Уже и тетюринская проговорила труба (тетюринской фабрики); уже и свистнули пароходики; электричество на мосту: фук – и нет его… Сбросивши с себя одеяло, приподнялся Семеныч: большим пальцем ноги колупнул половик.
Расшушукался.
– «Я ему: ваше, мол, высокопревосходительство, барин – так мол и так… А они, етта, – да…»
– «Никакого внимания…»
– «И барчонок-то ефтат: от полу не видать… И – прости прегрешения наши, о, Господи! – белогубый щенок и сопляк».
– «Не баре, а просто хамлеты…»
Так сам себе под нос Семеныч; и – опять головой под подушку; часы протекали медлительно; розоватенькие облачка, зрея солнечным блеском, высоко побежали над зреющей блеском Невой… А одеялом нагретый Семеныч – все-то он бормотал, все-то он тосковал:
– «Не баре, а… химики…»
И как бацнула там, как там грохнула коридорная дверь: не воры ли?.. Авгиева-купца обокрали, Агниева-купца обокрали.
Приходили резать и молдаванина Хаху.
Сбросивши с себя одеяло, выставил он испариной покрытую голову; наскоро вставив ноги в кальсоны, он с суетливо обиженным видом ис жующею челюстью выпрыгнул из разогретой постели и босыми ногами прошлепал в полное тайны пространство: в чернеющий коридор.
И – что же?
Щелкнула там задвижка у… ватерклозета: его высокопревосходительство, Аполлон Аполлонович, барин, с зажженною свечкою оттуда изволил прошествовать, – в спальню.
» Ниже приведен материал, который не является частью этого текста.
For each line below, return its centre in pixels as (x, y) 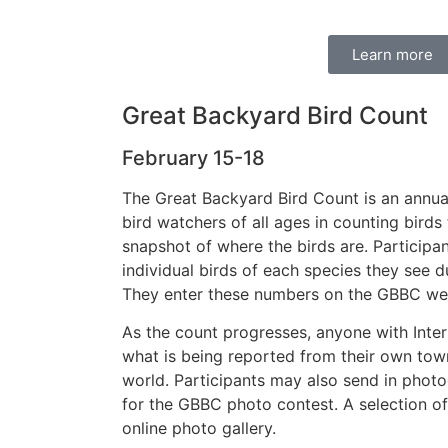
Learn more (392, 54)
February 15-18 (193, 157)
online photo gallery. (199, 428)
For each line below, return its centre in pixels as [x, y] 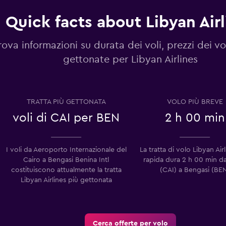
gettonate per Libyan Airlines [130, 60]
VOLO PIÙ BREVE [195, 102]
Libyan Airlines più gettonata [66, 180]
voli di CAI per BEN [66, 118]
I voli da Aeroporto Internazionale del [66, 150]
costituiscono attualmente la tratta [66, 170]
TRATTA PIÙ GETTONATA [66, 102]
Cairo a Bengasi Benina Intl [66, 160]
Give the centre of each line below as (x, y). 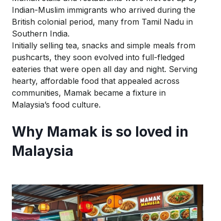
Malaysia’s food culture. (56, 104)
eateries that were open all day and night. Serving (105, 69)
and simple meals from (152, 45)
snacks (95, 45)
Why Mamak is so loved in (100, 131)
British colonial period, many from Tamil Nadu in (102, 21)
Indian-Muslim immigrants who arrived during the (104, 10)
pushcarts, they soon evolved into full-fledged (98, 57)
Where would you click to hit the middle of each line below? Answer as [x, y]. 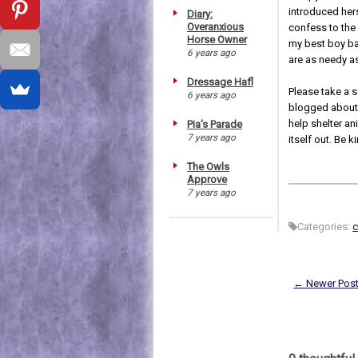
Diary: [200, 14]
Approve [207, 179]
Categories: [325, 227]
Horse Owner [217, 39]
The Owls [208, 166]
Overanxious [215, 26]
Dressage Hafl [220, 82]
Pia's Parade [215, 124]
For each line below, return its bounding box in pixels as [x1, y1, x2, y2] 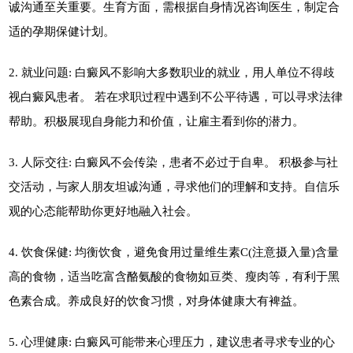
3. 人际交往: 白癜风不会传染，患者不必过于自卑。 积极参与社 [9, 154, 339, 169]
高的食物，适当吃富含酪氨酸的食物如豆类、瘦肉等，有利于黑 [9, 269, 340, 283]
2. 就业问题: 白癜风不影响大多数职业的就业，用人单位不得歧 [9, 65, 336, 79]
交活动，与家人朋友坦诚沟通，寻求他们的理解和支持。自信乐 [9, 179, 340, 193]
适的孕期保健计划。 [9, 24, 116, 38]
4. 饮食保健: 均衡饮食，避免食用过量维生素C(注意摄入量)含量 [9, 244, 340, 258]
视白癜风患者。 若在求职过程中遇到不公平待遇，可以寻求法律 [9, 89, 344, 103]
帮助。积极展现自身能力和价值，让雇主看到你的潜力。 [9, 113, 305, 128]
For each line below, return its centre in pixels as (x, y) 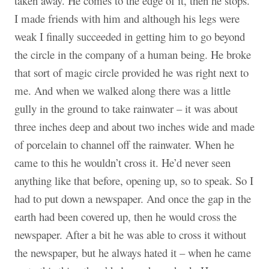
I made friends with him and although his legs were (127, 18)
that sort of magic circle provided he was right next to (131, 72)
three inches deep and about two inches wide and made (134, 126)
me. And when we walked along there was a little (122, 90)
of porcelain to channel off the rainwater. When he (124, 144)
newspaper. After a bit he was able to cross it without (130, 234)
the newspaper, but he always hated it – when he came (133, 252)
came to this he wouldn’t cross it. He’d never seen (122, 162)
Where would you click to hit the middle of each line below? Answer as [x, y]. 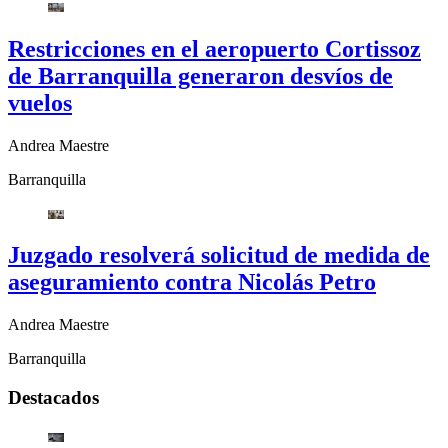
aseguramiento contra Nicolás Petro [192, 282]
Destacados [53, 398]
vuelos [40, 102]
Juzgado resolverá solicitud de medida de [219, 255]
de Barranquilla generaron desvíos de [200, 75]
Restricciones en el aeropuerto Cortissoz [214, 48]
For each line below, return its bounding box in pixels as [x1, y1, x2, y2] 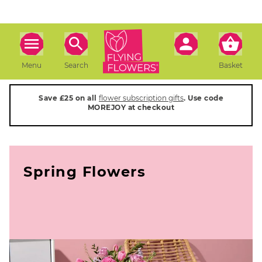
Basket [218, 60, 243, 70]
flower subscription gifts [99, 94, 184, 102]
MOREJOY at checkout [87, 103, 175, 112]
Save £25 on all [39, 94, 99, 102]
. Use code [184, 94, 223, 102]
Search [64, 60, 88, 70]
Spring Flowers [23, 163, 146, 180]
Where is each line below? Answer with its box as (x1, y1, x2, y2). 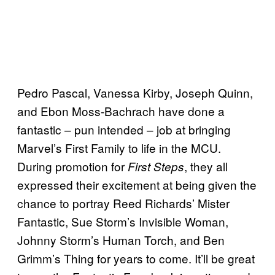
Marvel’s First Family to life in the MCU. (17, 139, 221, 156)
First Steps (128, 158, 184, 174)
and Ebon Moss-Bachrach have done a (17, 102, 225, 119)
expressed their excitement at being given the (17, 176, 257, 193)
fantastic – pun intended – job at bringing (17, 120, 231, 137)
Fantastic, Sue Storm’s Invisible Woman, (17, 212, 228, 230)
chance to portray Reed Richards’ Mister (17, 194, 230, 211)
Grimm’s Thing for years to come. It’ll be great (17, 249, 255, 266)
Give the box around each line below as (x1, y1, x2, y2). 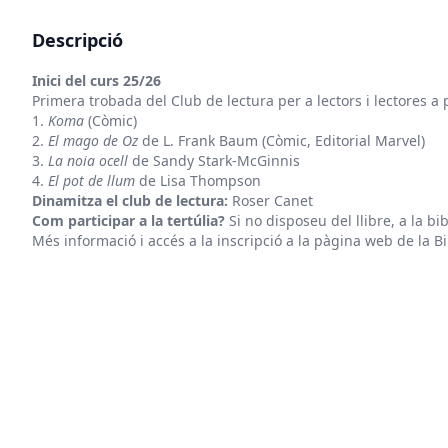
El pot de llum (48, 171, 135, 190)
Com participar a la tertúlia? (32, 211, 225, 230)
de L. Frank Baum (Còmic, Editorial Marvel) (138, 131, 425, 150)
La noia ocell (48, 151, 128, 170)
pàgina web (314, 231, 393, 250)
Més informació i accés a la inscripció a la (32, 231, 314, 250)
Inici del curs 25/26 (32, 71, 161, 90)
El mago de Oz (48, 131, 138, 150)

Синее уж серело в коридоре пространство, и светились прочие комнаты; и искрились хрустали: половина восьмого; пес-бульдожка чесался и лапою цапал ошейник, и мордой оскаленной, тигровой, спину свою доставал.
– «Господи, Господи!»
– «Авгиева-купца обокрали!.. Агниева-купца обокрали!.. Хаху провизора резали!..»
…………………………………………..
Бешено просверкали лучи по хрустальному, звонкому, по голубому по небу.
Сбросивши с себя брючки, Аполлон Аполлонович Аблеухов мешковато запутался в малиновых кистях, облекаясь в стеганый, полупротертый халатик мышиного цвета, выставляя из ярко-малиновых отворотов непробритый свой подбородок (впрочем, вчера еще гладкий), весь истыканный иглистой и густой, совершенно белой щетиной, будто за ночь выпавшим инеем, оттеняющим и темные глазные провалы, и провалы под скулами, которые – от себя мы заметим – сильно поувеличились за ночь.
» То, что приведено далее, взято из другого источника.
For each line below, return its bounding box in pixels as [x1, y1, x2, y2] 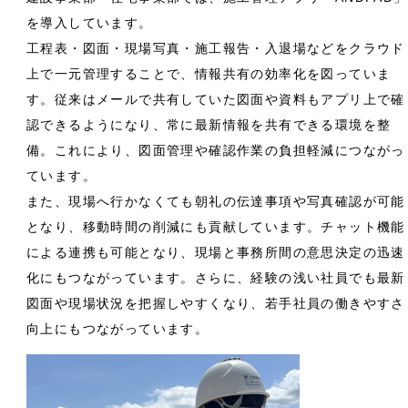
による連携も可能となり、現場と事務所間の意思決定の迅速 [26, 245, 405, 260]
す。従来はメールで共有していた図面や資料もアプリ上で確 [26, 92, 405, 107]
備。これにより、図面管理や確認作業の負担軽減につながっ [26, 143, 405, 158]
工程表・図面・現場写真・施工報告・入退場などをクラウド [26, 41, 405, 56]
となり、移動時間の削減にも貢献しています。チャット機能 [26, 219, 405, 235]
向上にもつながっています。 [26, 321, 209, 337]
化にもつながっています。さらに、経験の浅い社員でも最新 [26, 270, 405, 286]
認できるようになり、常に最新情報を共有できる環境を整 [26, 117, 392, 133]
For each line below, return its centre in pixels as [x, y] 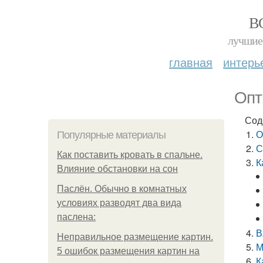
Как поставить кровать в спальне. [130, 155]
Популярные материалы [111, 135]
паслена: [76, 217]
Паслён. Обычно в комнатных [122, 189]
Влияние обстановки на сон [117, 169]
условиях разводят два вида [119, 203]
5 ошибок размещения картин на [128, 251]
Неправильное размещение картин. [135, 237]
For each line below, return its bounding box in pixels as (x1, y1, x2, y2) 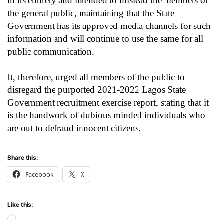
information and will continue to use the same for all (7, 33, 203, 44)
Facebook (25, 170, 54, 179)
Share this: (7, 154, 38, 162)
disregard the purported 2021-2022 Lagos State (7, 84, 186, 95)
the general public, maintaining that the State (7, 8, 174, 19)
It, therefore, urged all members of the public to (7, 72, 185, 82)
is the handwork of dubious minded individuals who (7, 110, 205, 121)
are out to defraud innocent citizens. (7, 123, 141, 134)
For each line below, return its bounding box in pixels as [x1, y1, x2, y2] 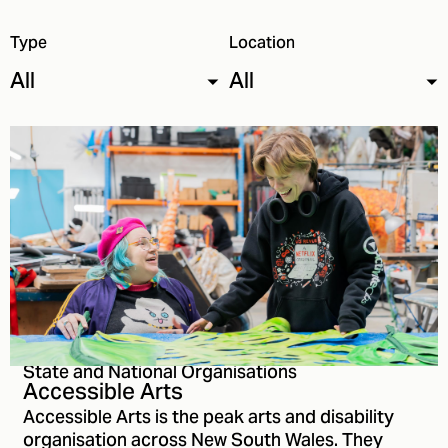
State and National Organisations [23, 354, 297, 394]
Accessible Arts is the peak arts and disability [23, 398, 394, 438]
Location [229, 27, 295, 62]
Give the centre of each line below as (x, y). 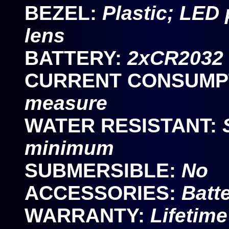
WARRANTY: (87, 215)
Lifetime (189, 215)
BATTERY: (76, 58)
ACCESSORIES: (103, 193)
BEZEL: (63, 13)
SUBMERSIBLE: (103, 170)
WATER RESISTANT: (123, 125)
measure (66, 103)
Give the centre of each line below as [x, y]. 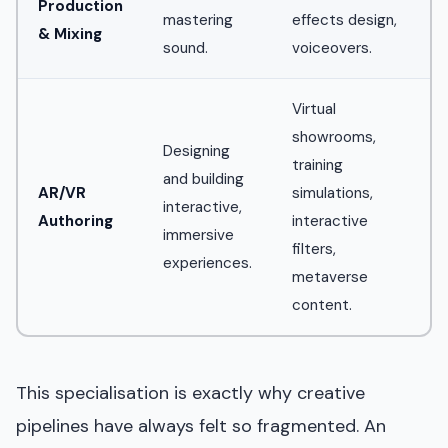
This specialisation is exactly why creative [190, 392]
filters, [314, 248]
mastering [198, 19]
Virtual [314, 108]
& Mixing [70, 33]
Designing [196, 150]
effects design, [344, 19]
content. [322, 304]
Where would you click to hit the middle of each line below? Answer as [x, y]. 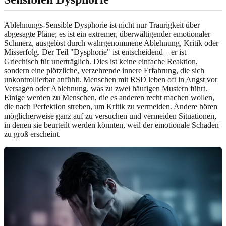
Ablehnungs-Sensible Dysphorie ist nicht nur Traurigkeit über [102, 25]
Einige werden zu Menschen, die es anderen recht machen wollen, [109, 97]
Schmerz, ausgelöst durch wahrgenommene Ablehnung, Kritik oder [111, 43]
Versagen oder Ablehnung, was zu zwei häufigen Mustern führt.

Он сидел, раскрыв рот, с распахнутой волосатою грудью у себя на постели, продолжительно втягивал и прерывисто выдыхал в легкие не проникающий воздух; поминутно щупал свой пульс и глядел на часы.
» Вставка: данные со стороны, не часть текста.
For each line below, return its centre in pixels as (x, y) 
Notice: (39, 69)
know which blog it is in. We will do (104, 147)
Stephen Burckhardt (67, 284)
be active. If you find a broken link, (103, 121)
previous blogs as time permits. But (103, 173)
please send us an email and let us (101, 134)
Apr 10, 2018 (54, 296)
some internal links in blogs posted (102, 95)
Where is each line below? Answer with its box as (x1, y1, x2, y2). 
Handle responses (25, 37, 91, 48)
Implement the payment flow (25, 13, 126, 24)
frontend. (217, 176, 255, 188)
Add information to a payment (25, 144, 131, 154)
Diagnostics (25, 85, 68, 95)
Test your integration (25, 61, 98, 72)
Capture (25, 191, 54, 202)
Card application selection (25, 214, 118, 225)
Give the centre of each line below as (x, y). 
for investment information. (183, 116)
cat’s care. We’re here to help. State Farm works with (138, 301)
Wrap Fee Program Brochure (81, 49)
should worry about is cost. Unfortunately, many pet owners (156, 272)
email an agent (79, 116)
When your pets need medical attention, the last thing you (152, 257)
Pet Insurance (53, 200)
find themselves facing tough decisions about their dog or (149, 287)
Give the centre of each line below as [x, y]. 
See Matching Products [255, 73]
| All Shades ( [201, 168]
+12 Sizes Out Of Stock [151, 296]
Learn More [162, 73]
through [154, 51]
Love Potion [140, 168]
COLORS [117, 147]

Видно, он мучился неразрешенной икотой.
И нисколько не думая о серии тревожнейших телеграмм, мчащихся к нему отовсюду, ни о том, что ответственный пост от него ускользает навеки, ни – даже! – об Анне Петровне, – вероятно, он думал о том, о чем думалось перед раскрытой коробочкой черноватых лепешек.
То есть – он думал, что икота, толчки, перебои и стеснительное дыхание (жажда пить воздух), вызывающие, как всегда, колотье в легкое щекотанье ладоней, у него случаются не от сердца, а – от развития газов.
О поднывающей левой руке и стреляющем левом плече все это время он старался не думать.
– «Знаете ли? Да это просто желудок!»
Так однажды старался ему объяснить камергер Сапожков, восьмидесятилетний старик, недавно скончавшийся от сердечной ангины.
– «Газы, знаете ли, распирают желудок: и грудобрюшная преграда сжимается… Оттого и толчки, и икота… Это все развитие газов…»
Как-то раз, недавно, в Сенате Аполлон Аполлонович разбирая доклад, посинел, захрипел и был выведен; на настойчивое приставание обратиться к врачу он им всем объяснял:
– «Это, знаете, газы… Оттого и толчки». Абсорбируя газы, черная и сухая лепешка иногда помогала ему, не всегда, впрочем.
…………………………………………..
– «Да, это – газы», – и тронулся к… к…: было – половина девятого.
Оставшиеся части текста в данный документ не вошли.